↓

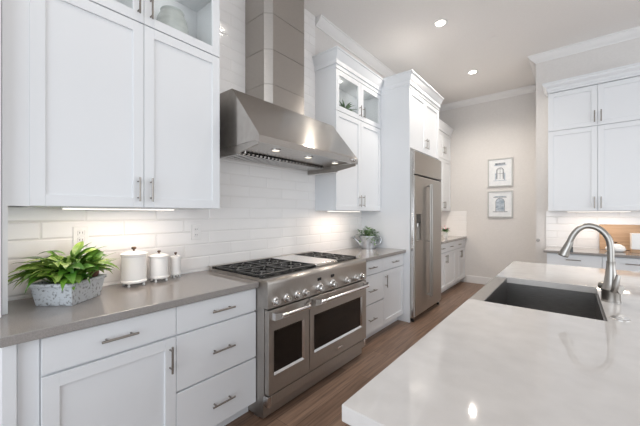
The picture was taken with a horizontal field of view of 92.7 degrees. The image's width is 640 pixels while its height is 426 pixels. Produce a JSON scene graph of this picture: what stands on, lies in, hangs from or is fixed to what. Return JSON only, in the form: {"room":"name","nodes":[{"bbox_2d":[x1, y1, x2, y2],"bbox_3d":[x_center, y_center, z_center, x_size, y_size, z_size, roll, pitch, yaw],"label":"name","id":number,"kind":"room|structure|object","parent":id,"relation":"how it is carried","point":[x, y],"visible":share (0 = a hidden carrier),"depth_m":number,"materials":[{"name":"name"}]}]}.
{"room":"kitchen","nodes":[
{"label":"kitchen","id":0,"kind":"room"},
{"bbox_2d":[8,26,384,206],"bbox_3d":[-0.980,-0.444,2.471,0.120,3.620,10.800,0,0,39],"label":"wall","id":1,"kind":"structure","parent":0,"point":[323,42],"depth_m":3.65,"materials":[{"name":"beige paint"}]},
{"bbox_2d":[0,0,0,317],"bbox_3d":[-1.532,-0.900,1.429,0.350,2.704,0.028,0,0,39],"label":"trim","id":2,"kind":"structure","parent":1,"relation":"attached to","point":[0,0],"depth_m":1.33,"materials":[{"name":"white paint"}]},
{"bbox_2d":[1,0,28,314],"bbox_3d":[-1.510,-0.591,1.493,0.304,2.086,0.088,0,0,39],"label":"trim","id":3,"kind":"structure","parent":1,"relation":"attached to","point":[14,13],"depth_m":1.39,"materials":[{"name":"white paint"}]},
{"bbox_2d":[73,226,88,245],"bbox_3d":[-1.421,0.134,1.814,0.008,0.116,0.076,0,0,39],"label":"wall outlet","id":4,"kind":"object","parent":1,"relation":"attached to","point":[80,234],"visible":0.91,"depth_m":1.81,"materials":[{"name":"white plastic"}]},
{"bbox_2d":[78,230,84,234],"bbox_3d":[-1.420,0.113,1.813,0.004,0.030,0.034,0,0,39],"label":"socket","id":5,"kind":"object","parent":4,"relation":"attached to","point":[80,232],"depth_m":1.81,"materials":[{"name":"grey plastic"}]},
{"bbox_2d":[78,237,84,242],"bbox_3d":[-1.420,0.155,1.813,0.004,0.030,0.034,0,0,39],"label":"socket","id":6,"kind":"object","parent":4,"relation":"attached to","point":[80,239],"depth_m":1.81,"materials":[{"name":"grey plastic"}]},
{"bbox_2d":[19,0,219,208],"bbox_3d":[-1.121,-0.905,1.916,0.364,1.738,1.065,0,0,39],"label":"upper cabinet","id":7,"kind":"object","parent":1,"relation":"attached to","point":[124,103],"visible":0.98,"depth_m":1.74,"materials":[{"name":"white paint"}]},
{"bbox_2d":[61,207,174,209],"bbox_3d":[-1.140,-0.029,1.781,0.036,0.012,0.570,0,0,39],"label":"light","id":8,"kind":"object","parent":7,"relation":"attached to","point":[95,208],"visible":0.95,"depth_m":1.72,"materials":[{"name":"white plastic"}]},
{"bbox_2d":[95,209,146,209],"bbox_3d":[-1.140,-0.025,1.781,0.028,0.003,0.560,0,0,39],"label":"diffuser","id":9,"kind":"object","parent":8,"relation":"attached to","point":[95,209],"depth_m":1.75,"materials":[{"name":"white plastic"}]},
{"bbox_2d":[156,5,188,34],"bbox_3d":[-1.010,-1.261,2.088,0.206,0.232,0.206,0,0,39],"label":"jar","id":10,"kind":"object","parent":7,"relation":"in","point":[172,16],"visible":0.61,"depth_m":2.01,"materials":[{"name":"white ceramic"}]},
{"bbox_2d":[8,0,361,300],"bbox_3d":[0.400,-0.844,4.047,0.012,2.820,6.387,0,0,39],"label":"backsplash","id":11,"kind":"structure","parent":1,"relation":"attached to","point":[265,211],"depth_m":2.59,"materials":[{"name":"tile"}]},
{"bbox_2d":[191,224,200,239],"bbox_3d":[-0.964,0.142,2.371,0.008,0.116,0.076,0,0,39],"label":"wall outlet","id":12,"kind":"object","parent":1,"relation":"attached to","point":[195,229],"visible":1,"depth_m":2.37,"materials":[{"name":"white plastic"}]},
{"bbox_2d":[220,0,357,175],"bbox_3d":[-0.259,-1.337,2.706,0.669,1.830,1.222,0,0,39],"label":"range hood","id":13,"kind":"object","parent":1,"relation":"attached to","point":[267,124],"visible":0.98,"depth_m":2.61,"materials":[{"name":"silver metal"}]},
{"bbox_2d":[312,46,383,210],"bbox_3d":[0.380,-0.905,3.743,0.364,1.738,1.063,0,0,39],"label":"upper cabinet","id":14,"kind":"object","parent":1,"relation":"attached to","point":[339,76],"visible":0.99,"depth_m":3.56,"materials":[{"name":"white paint"}]},
{"bbox_2d":[327,210,359,211],"bbox_3d":[0.285,-0.029,3.515,0.036,0.012,0.620,0,0,39],"label":"light","id":15,"kind":"object","parent":14,"relation":"attached to","point":[327,210],"visible":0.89,"depth_m":3.43,"materials":[{"name":"white plastic"}]},
{"bbox_2d":[339,99,356,110],"bbox_3d":[0.308,-1.241,3.660,0.304,0.192,0.262,0,0,39],"label":"potted fern","id":16,"kind":"object","parent":14,"relation":"in","point":[348,106],"visible":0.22,"depth_m":3.61,"materials":[{"name":"green plant"}]},
{"bbox_2d":[315,14,535,111],"bbox_3d":[1.911,-2.204,4.413,1.882,0.100,3.902,0,0,39],"label":"trim","id":17,"kind":"structure","parent":1,"relation":"attached to","point":[322,23],"depth_m":4.46,"materials":[{"name":"white paint"}]},
{"bbox_2d":[439,119,453,210],"bbox_3d":[2.013,-0.896,5.693,0.409,1.675,1.794,0,0,39],"label":"upper cabinet","id":18,"kind":"object","parent":1,"relation":"attached to","point":[445,131],"visible":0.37,"depth_m":6.04,"materials":[{"name":"white paint"}]},
{"bbox_2d":[225,281,484,425],"bbox_3d":[1.570,1.406,0.377,6.720,0.080,10.800,0,0,39],"label":"floor","id":19,"kind":"structure","parent":0,"point":[320,404],"depth_m":2.61,"materials":[{"name":"brown wood"}]},
{"bbox_2d":[0,307,175,425],"bbox_3d":[-1.207,0.928,1.573,0.666,0.873,0.654,0,0,39],"label":"base cabinet","id":20,"kind":"object","parent":19,"relation":"on","point":[122,372],"visible":0.82,"depth_m":1.37,"materials":[{"name":"white paint"}]},
{"bbox_2d":[0,270,258,347],"bbox_3d":[-1.041,0.471,1.781,0.661,0.039,1.196,0,0,39],"label":"countertop","id":21,"kind":"structure","parent":20,"relation":"on","point":[25,321],"depth_m":1.52,"materials":[{"name":"grey stone"}]},
{"bbox_2d":[8,241,119,305],"bbox_3d":[-1.319,0.302,1.574,0.391,0.300,0.512,0,0,35],"label":"potted plant","id":22,"kind":"object","parent":21,"relation":"on","point":[67,283],"visible":1,"depth_m":1.50,"materials":[{"name":"green plant"}]},
{"bbox_2d":[119,247,146,287],"bbox_3d":[-1.175,0.330,1.927,0.153,0.244,0.153,0,0,39],"label":"canister","id":23,"kind":"object","parent":21,"relation":"on","point":[133,263],"visible":1,"depth_m":1.87,"materials":[{"name":"white ceramic"}]},
{"bbox_2d":[149,250,168,282],"bbox_3d":[-1.084,0.349,2.054,0.123,0.206,0.123,0,0,39],"label":"canister","id":24,"kind":"object","parent":21,"relation":"on","point":[158,261],"visible":1,"depth_m":2.01,"materials":[{"name":"white ceramic"}]},
{"bbox_2d":[170,252,180,277],"bbox_3d":[-1.025,0.362,2.165,0.073,0.180,0.073,0,0,39],"label":"canister","id":25,"kind":"object","parent":21,"relation":"on","point":[175,260],"visible":1,"depth_m":2.14,"materials":[{"name":"white ceramic"}]},
{"bbox_2d":[174,288,255,425],"bbox_3d":[-0.829,0.928,2.034,0.666,0.873,0.538,0,0,39],"label":"base cabinet","id":26,"kind":"object","parent":19,"relation":"on","point":[216,337],"visible":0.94,"depth_m":1.81,"materials":[{"name":"white paint"}]},
{"bbox_2d":[209,251,368,418],"bbox_3d":[-0.190,0.890,2.657,0.776,0.952,1.242,0,0,39],"label":"range cooker","id":27,"kind":"object","parent":19,"relation":"on","point":[310,310],"visible":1,"depth_m":2.30,"materials":[{"name":"silver metal"}]},
{"bbox_2d":[219,254,353,277],"bbox_3d":[-0.240,0.445,2.698,0.565,0.010,1.210,0,0,39],"label":"cooktop","id":28,"kind":"object","parent":27,"relation":"in","point":[330,256],"depth_m":2.47,"materials":[{"name":"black metal"}]},
{"bbox_2d":[364,258,383,338],"bbox_3d":[0.310,0.928,3.420,0.666,0.873,0.575,0,0,39],"label":"base cabinet","id":29,"kind":"object","parent":19,"relation":"on","point":[374,269],"visible":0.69,"depth_m":3.31,"materials":[{"name":"white paint"}]},
{"bbox_2d":[322,246,405,261],"bbox_3d":[0.478,0.471,3.630,0.661,0.039,1.112,0,0,39],"label":"countertop","id":30,"kind":"structure","parent":29,"relation":"on","point":[377,253],"depth_m":3.56,"materials":[{"name":"grey stone"}]},
{"bbox_2d":[352,227,381,248],"bbox_3d":[0.629,0.305,3.991,0.318,0.293,0.350,0,0,44],"label":"watering can","id":31,"kind":"object","parent":30,"relation":"on","point":[368,239],"visible":1,"depth_m":3.93,"materials":[{"name":"metal"}]},
{"bbox_2d":[377,253,403,331],"bbox_3d":[0.663,0.928,3.850,0.666,0.873,0.536,0,0,39],"label":"base cabinet","id":32,"kind":"object","parent":19,"relation":"on","point":[393,270],"visible":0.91,"depth_m":3.67,"materials":[{"name":"white paint"}]},
{"bbox_2d":[362,69,443,322],"bbox_3d":[1.225,-0.204,4.457,0.762,3.139,1.227,0,0,39],"label":"refrigerator surround","id":33,"kind":"object","parent":19,"relation":"on","point":[410,106],"visible":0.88,"depth_m":3.97,"materials":[{"name":"white paint"}]},
{"bbox_2d":[410,150,440,321],"bbox_3d":[1.257,0.283,4.431,0.778,2.165,1.059,0,0,39],"label":"refrigerator","id":34,"kind":"object","parent":19,"relation":"on","point":[425,171],"visible":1,"depth_m":4.08,"materials":[{"name":"silver metal"}]},
{"bbox_2d":[441,241,454,292],"bbox_3d":[1.903,0.928,5.359,0.666,0.873,1.138,0,0,39],"label":"base cabinet","id":35,"kind":"object","parent":19,"relation":"on","point":[447,249],"visible":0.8,"depth_m":5.28,"materials":[{"name":"white paint"}]},
{"bbox_2d":[441,235,466,243],"bbox_3d":[2.106,0.471,5.609,0.663,0.039,1.782,0,0,39],"label":"countertop","id":36,"kind":"structure","parent":35,"relation":"on","point":[448,239],"depth_m":5.57,"materials":[{"name":"grey stone"}]},
{"bbox_2d":[441,226,449,237],"bbox_3d":[2.369,0.338,5.750,0.190,0.229,0.228,0,0,24],"label":"flower vase","id":37,"kind":"object","parent":36,"relation":"on","point":[445,234],"visible":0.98,"depth_m":5.72,"materials":[{"name":"white ceramic"}]},
{"bbox_2d":[451,239,464,286],"bbox_3d":[2.473,0.928,6.052,0.666,0.873,0.655,0,0,39],"label":"base cabinet","id":38,"kind":"object","parent":19,"relation":"on","point":[459,249],"visible":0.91,"depth_m":5.81,"materials":[{"name":"white paint"}]},
{"bbox_2d":[547,252,601,267],"bbox_3d":[3.208,0.922,3.867,0.507,0.885,0.652,0,0,39],"label":"base cabinet","id":39,"kind":"object","parent":19,"relation":"on","point":[592,261],"visible":0.29,"depth_m":3.62,"materials":[{"name":"white paint"}]},
{"bbox_2d":[544,246,639,257],"bbox_3d":[3.592,0.466,3.551,1.565,0.027,0.638,0,0,39],"label":"countertop","id":40,"kind":"structure","parent":39,"relation":"on","point":[551,249],"depth_m":3.63,"materials":[{"name":"grey stone"}]},
{"bbox_2d":[605,242,625,251],"bbox_3d":[3.541,0.394,3.655,0.184,0.115,0.184,0,0,39],"label":"covered dish","id":41,"kind":"object","parent":40,"relation":"on","point":[618,247],"visible":0.72,"depth_m":3.58,"materials":[{"name":"white ceramic"}]},
{"bbox_2d":[599,224,639,250],"bbox_3d":[3.833,0.294,3.727,0.620,0.314,0.059,0,0,39],"label":"cutting board","id":42,"kind":"object","parent":40,"relation":"on","point":[620,234],"visible":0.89,"depth_m":3.80,"materials":[{"name":"brown wood"}]},
{"bbox_2d":[630,233,639,252],"bbox_3d":[3.724,0.340,3.511,0.210,0.225,0.140,0,0,39],"label":"storage box","id":43,"kind":"object","parent":40,"relation":"on","point":[634,237],"visible":1,"depth_m":3.51,"materials":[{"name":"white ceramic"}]},
{"bbox_2d":[602,256,639,271],"bbox_3d":[3.601,0.922,3.544,0.507,0.885,0.652,0,0,39],"label":"base cabinet","id":44,"kind":"object","parent":19,"relation":"on","point":[622,263],"visible":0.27,"depth_m":3.36,"materials":[{"name":"white paint"}]},
{"bbox_3d":[1.496,0.930,1.537,1.208,0.871,2.500,0,0,39],"label":"cabinet","id":45,"kind":"object","parent":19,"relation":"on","visible":0},
{"bbox_2d":[342,261,639,425],"bbox_3d":[1.435,0.472,1.420,1.253,0.040,2.834,0,0,39],"label":"countertop","id":46,"kind":"structure","parent":45,"relation":"on","point":[485,363],"depth_m":0.89,"materials":[{"name":"stone"}]},
{"bbox_2d":[469,277,604,320],"bbox_3d":[1.249,0.588,1.750,0.560,0.260,0.786,0,0,39],"label":"sink","id":47,"kind":"object","parent":46,"relation":"in","point":[497,290],"visible":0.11,"depth_m":1.99,"materials":[{"name":"metal"}]},
{"bbox_2d":[558,223,624,302],"bbox_3d":[1.445,0.251,1.633,0.098,0.401,0.264,0,0,-41],"label":"faucet","id":48,"kind":"object","parent":46,"relation":"on","point":[611,289],"visible":1,"depth_m":1.57,"materials":[{"name":"silver metal"}]},
{"bbox_2d":[609,316,630,321],"bbox_3d":[1.288,0.450,1.310,0.068,0.005,0.068,0,0,39],"label":"cover","id":49,"kind":"object","parent":46,"relation":"on","point":[619,318],"visible":1,"depth_m":1.30,"materials":[{"name":"silver metal"}]},
{"bbox_2d":[304,0,639,104],"bbox_3d":[1.570,-2.301,0.377,6.720,0.106,10.800,0,0,39],"label":"ceiling","id":50,"kind":"structure","parent":0,"point":[402,35],"depth_m":3.77,"materials":[{"name":"paint"}]},
{"bbox_2d":[433,18,447,27],"bbox_3d":[1.423,-2.250,3.603,0.170,0.007,0.170,0,0,39],"label":"recessed light","id":51,"kind":"object","parent":50,"relation":"in","point":[442,22],"visible":1,"depth_m":3.60,"materials":[{"name":"white plastic"}]},
{"bbox_2d":[467,69,478,74],"bbox_3d":[2.427,-2.250,4.849,0.170,0.007,0.170,0,0,39],"label":"recessed light","id":52,"kind":"object","parent":50,"relation":"in","point":[475,71],"visible":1,"depth_m":4.85,"materials":[{"name":"white plastic"}]},
{"bbox_2d":[439,92,535,281],"bbox_3d":[3.186,-0.444,5.965,1.882,3.620,0.113,0,0,39],"label":"wall","id":53,"kind":"structure","parent":0,"point":[505,127],"depth_m":5.80,"materials":[{"name":"beige paint"}]},
{"bbox_2d":[441,211,466,235],"bbox_3d":[2.674,0.199,6.304,0.660,0.506,0.012,0,0,39],"label":"backsplash","id":54,"kind":"structure","parent":53,"relation":"attached to","point":[456,221],"depth_m":6.23,"materials":[{"name":"tile"}]},
{"bbox_2d":[466,275,492,284],"bbox_3d":[3.400,1.296,5.706,1.222,0.140,0.015,0,0,39],"label":"baseboard","id":55,"kind":"structure","parent":53,"relation":"attached to","point":[471,279],"depth_m":5.96,"materials":[{"name":"white paint"}]},
{"bbox_2d":[488,157,512,186],"bbox_3d":[3.375,-0.775,5.717,0.409,0.526,0.028,0,0,39],"label":"framed print","id":56,"kind":"object","parent":53,"relation":"attached to","point":[500,170],"visible":1,"depth_m":5.71,"materials":[{"name":"white paper"}]},
{"bbox_2d":[488,190,512,217],"bbox_3d":[3.375,-0.179,5.717,0.409,0.497,0.028,0,0,39],"label":"framed print","id":57,"kind":"object","parent":53,"relation":"attached to","point":[500,203],"visible":1,"depth_m":5.71,"materials":[{"name":"white paper"}]},
{"bbox_2d":[536,37,639,263],"bbox_3d":[5.348,-0.444,3.399,4.718,3.620,1.332,0,0,39],"label":"wall","id":58,"kind":"structure","parent":0,"point":[627,52],"depth_m":4.30,"materials":[{"name":"beige paint"}]},
{"bbox_2d":[528,26,639,84],"bbox_3d":[5.210,-2.204,3.381,4.708,0.100,1.309,0,0,39],"label":"trim","id":59,"kind":"structure","parent":58,"relation":"attached to","point":[632,33],"depth_m":4.01,"materials":[{"name":"white paint"}]},
{"bbox_2d":[542,62,639,210],"bbox_3d":[3.480,-0.872,3.806,1.124,1.672,0.405,0,0,39],"label":"upper cabinet","id":60,"kind":"object","parent":58,"relation":"attached to","point":[594,118],"visible":1,"depth_m":3.71,"materials":[{"name":"white paint"}]},
{"bbox_2d":[567,211,630,211],"bbox_3d":[3.410,-0.029,3.750,0.580,0.012,0.036,0,0,39],"label":"light","id":61,"kind":"object","parent":60,"relation":"attached to","point":[567,211],"visible":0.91,"depth_m":3.73,"materials":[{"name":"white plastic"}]},
{"bbox_2d":[546,211,639,248],"bbox_3d":[4.195,0.208,3.477,2.600,0.488,0.012,0,0,39],"label":"backsplash","id":62,"kind":"structure","parent":58,"relation":"attached to","point":[559,224],"depth_m":4.06,"materials":[{"name":"tile"}]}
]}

↑

Filter the data above by the word "brown" and copy every line that matches.

{"bbox_2d":[225,281,484,425],"bbox_3d":[1.570,1.406,0.377,6.720,0.080,10.800,0,0,39],"label":"floor","id":19,"kind":"structure","parent":0,"point":[320,404],"depth_m":2.61,"materials":[{"name":"brown wood"}]},
{"bbox_2d":[599,224,639,250],"bbox_3d":[3.833,0.294,3.727,0.620,0.314,0.059,0,0,39],"label":"cutting board","id":42,"kind":"object","parent":40,"relation":"on","point":[620,234],"visible":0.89,"depth_m":3.80,"materials":[{"name":"brown wood"}]},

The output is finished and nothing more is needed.